→ Your task
In the entries below, the lines from the one with "Menu Login 0 Items Search" through the one with "Regular Price: $39.95" are to be copied exactly; both ends count.

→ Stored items

▼▼▼

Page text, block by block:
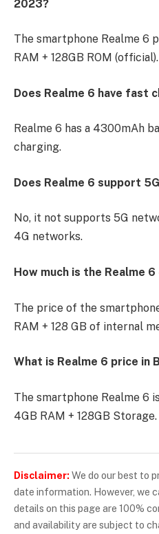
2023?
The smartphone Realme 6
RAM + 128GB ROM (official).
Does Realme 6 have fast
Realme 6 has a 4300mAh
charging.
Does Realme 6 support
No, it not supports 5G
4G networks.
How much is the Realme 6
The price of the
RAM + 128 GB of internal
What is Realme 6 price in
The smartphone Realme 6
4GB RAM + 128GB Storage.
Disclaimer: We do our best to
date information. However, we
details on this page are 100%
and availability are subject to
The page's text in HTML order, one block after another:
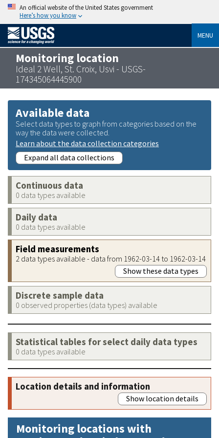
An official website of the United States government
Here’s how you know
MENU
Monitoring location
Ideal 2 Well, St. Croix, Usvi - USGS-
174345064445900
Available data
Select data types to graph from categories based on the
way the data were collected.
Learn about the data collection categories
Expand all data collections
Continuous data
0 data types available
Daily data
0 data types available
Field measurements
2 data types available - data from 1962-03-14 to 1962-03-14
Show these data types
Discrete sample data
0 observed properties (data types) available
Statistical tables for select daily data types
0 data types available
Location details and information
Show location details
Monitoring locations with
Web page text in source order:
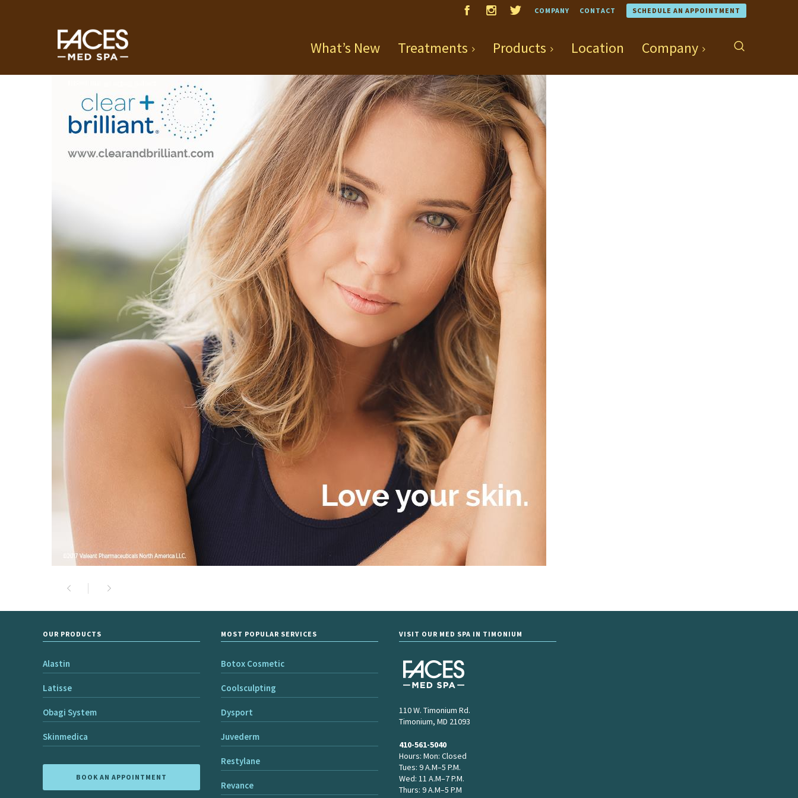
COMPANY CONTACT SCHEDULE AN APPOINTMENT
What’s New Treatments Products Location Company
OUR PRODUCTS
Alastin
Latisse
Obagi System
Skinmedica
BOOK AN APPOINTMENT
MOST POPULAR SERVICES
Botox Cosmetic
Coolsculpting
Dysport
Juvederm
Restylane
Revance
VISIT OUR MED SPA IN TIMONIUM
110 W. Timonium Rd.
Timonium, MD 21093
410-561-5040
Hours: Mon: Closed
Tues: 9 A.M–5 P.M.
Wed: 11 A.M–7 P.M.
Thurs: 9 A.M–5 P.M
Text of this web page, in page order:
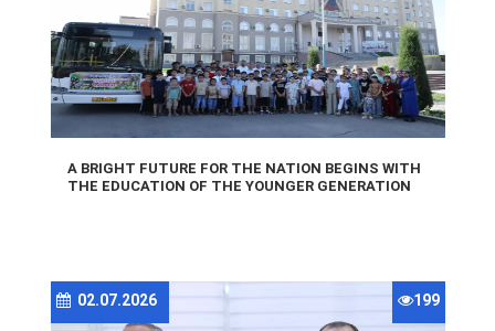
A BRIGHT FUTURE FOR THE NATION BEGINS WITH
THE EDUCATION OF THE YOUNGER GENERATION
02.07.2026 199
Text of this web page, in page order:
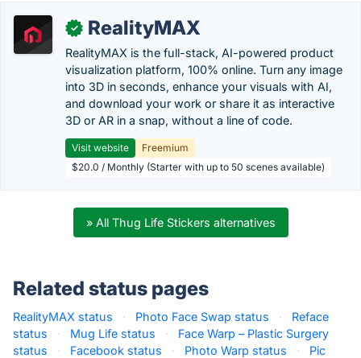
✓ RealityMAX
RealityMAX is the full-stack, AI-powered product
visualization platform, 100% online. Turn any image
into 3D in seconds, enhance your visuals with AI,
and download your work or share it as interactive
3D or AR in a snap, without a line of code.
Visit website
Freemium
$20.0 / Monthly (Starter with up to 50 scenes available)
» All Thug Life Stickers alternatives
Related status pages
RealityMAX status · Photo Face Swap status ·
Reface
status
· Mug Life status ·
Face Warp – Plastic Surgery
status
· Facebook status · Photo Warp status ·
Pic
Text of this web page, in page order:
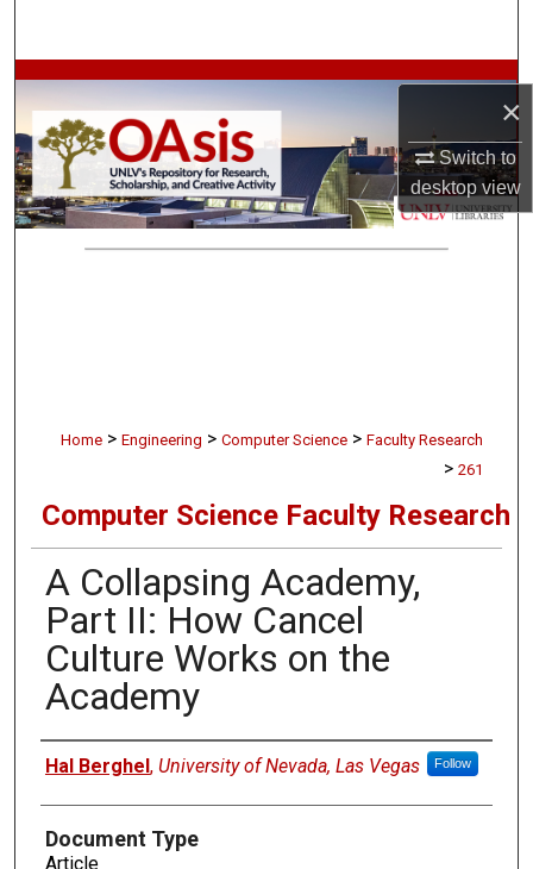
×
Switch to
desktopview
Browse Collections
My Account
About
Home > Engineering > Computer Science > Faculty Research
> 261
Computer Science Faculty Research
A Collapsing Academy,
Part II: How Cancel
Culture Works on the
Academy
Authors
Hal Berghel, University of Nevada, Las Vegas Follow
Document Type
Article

▲▲▲
▼▼▼

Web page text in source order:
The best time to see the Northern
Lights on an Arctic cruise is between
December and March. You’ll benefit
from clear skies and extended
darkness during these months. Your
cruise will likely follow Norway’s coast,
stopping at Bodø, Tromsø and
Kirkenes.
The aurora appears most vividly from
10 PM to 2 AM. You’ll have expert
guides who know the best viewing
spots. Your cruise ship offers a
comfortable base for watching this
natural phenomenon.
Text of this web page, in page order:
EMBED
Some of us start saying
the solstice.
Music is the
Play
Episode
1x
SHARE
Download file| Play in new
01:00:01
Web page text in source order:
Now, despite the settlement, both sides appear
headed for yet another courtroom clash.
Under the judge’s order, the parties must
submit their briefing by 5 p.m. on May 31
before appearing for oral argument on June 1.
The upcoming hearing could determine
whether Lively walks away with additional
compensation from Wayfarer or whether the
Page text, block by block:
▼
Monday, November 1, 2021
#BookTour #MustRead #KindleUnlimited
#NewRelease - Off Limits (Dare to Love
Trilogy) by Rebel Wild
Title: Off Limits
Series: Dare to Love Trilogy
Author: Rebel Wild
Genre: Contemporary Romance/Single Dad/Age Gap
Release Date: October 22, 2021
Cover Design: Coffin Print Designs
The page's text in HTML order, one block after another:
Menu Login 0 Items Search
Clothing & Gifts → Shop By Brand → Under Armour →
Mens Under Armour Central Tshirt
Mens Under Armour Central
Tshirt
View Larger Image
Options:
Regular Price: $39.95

▲▲▲

→ Task result
Menu Login 0 Items Search
Clothing & Gifts → Shop By Brand → Under Armour →
Mens Under Armour Central Tshirt
Mens Under Armour Central
Tshirt
View Larger Image
Options:
Regular Price: $39.95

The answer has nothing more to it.